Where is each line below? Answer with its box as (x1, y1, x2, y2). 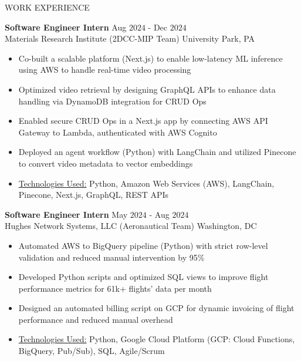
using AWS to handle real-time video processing (18, 63, 191, 76)
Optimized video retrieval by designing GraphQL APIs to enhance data (18, 83, 276, 95)
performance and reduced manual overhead (18, 313, 173, 325)
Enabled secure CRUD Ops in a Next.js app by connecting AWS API (18, 114, 268, 127)
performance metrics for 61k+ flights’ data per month (18, 282, 212, 294)
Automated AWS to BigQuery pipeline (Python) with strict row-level (18, 239, 268, 251)
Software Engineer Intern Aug (5, 21, 127, 33)
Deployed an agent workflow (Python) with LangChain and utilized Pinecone (18, 146, 296, 158)
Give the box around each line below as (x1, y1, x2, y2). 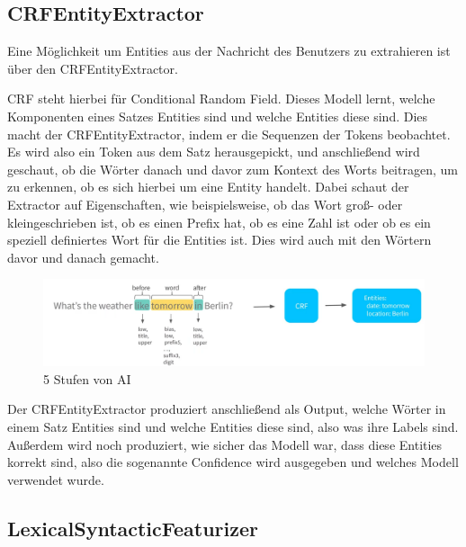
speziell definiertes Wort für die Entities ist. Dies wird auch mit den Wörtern (7, 230, 432, 249)
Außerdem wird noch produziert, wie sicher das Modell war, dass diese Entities (7, 435, 443, 453)
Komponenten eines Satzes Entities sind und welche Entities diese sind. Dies (7, 106, 428, 125)
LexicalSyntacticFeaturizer (7, 514, 259, 542)
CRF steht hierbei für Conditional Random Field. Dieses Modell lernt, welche (7, 89, 435, 108)
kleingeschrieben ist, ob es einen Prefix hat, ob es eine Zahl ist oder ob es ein (7, 212, 431, 231)
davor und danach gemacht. (7, 247, 159, 266)
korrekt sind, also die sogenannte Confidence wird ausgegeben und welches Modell (7, 453, 459, 471)

- - - - -

From where "kleingeschrieben ist, ob" appears to the last line of the listing above, please write out every line exactly; leave out the rest.

kleingeschrieben ist, ob es einen Prefix hat, ob es eine Zahl ist oder ob es ein (7, 212, 431, 231)
davor und danach gemacht. (7, 247, 159, 266)
korrekt sind, also die sogenannte Confidence wird ausgegeben und welches Modell (7, 453, 459, 471)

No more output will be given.